If the data are paired-end they will be automatically split into separate files
for R1 and R2. You can indicate the field you wish to use for file
names with the name_fields=
argument, or provide multiple fields to name
files with multiple values. For example, to name files by their ScientificName
+ Run ID separated by an underscore we would run the following, which will
print a progress bar while it runs:
>>> sra.run(name_fields=(30,1), name_separator="_")
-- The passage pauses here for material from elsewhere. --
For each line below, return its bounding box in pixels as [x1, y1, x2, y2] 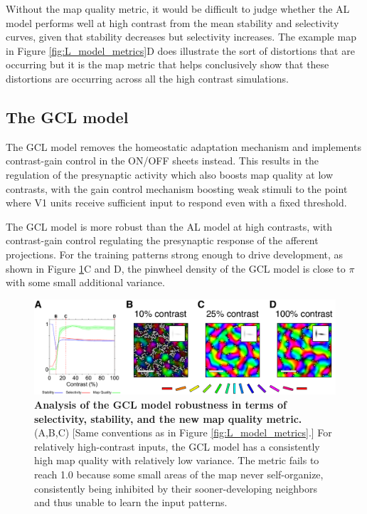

[####################] 100% Downloading fastq files | 0:02:53 |
13 fastq files downloaded to /home/deren/rawdata
And you can see the files were written to the proper location and renamed as we wished.
>>> ls -lthr rawdata/
total 1.1G
-rw-rw-r-- 1 deren deren 42M Aug 28 19:10 29154_superba_SRR1754715.fastq.gz
-rw-rw-r-- 1 deren deren 51M Aug 28 19:10 39618_rex_SRR1754723.fastq.gz
-rw-rw-r-- 1 deren deren 61M Aug 28 19:10 33588_przewalskii_SRR1754727.fastq.gz
-rw-rw-r-- 1 deren deren 85M Aug 28 19:11 35855_rex_SRR1754726.fastq.gz
-rw-rw-r-- 1 deren deren 59M Aug 28 19:11 32082_przewalskii_SRR1754729.fastq.gz
-rw-rw-r-- 1 deren deren 41M Aug 28 19:11 33413_thamno_SRR1754728.fastq.gz
-rw-rw-r-- 1 deren deren 129M Aug 28 19:11 41478_cyathophylloides_SRR1754722.fastq.gz
-rw-rw-r-- 1 deren deren 101M Aug 28 19:12 40578_rex_SRR1754724.fastq.gz
-rw-rw-r-- 1 deren deren 80M Aug 28 19:12 30686_cyathophylla_SRR1754730.fastq.gz
-rw-rw-r-- 1 deren deren 86M Aug 28 19:12 30556_thamno_SRR1754720.fastq.gz
-rw-rw-r-- 1 deren deren 109M Aug 28 19:12 35236_rex_SRR1754731.fastq.gz
-rw-rw-r-- 1 deren deren 82M Aug 28 19:12 38362_rex_SRR1754725.fastq.gz
-rw-rw-r-- 1 deren deren 136M Aug 28 19:12 41954_cyathophylloides_SRR1754721.fastq.gz
Et voilà. A huge benefit of this approach is actually hidden under the hood,
which is that it automatically temporarily sets the location for the .sra
files to be downloaded to the “workdir” location, and we remove them right
after they are converted into .fastq files. Therefore you will never run
into problems with hidden sra files filling up your drive space, as is often
the case with sra-tools.
Another strength of this approach is that you can clearly see and show the full meta-data from which the files are being drawn, nicely displayed as a Pandas DataFrame. This is a great thing to stick right at the beginning of a reproducible science document, like a Jupyter-notebook, to show exactly where your data came from and how you renamed the files.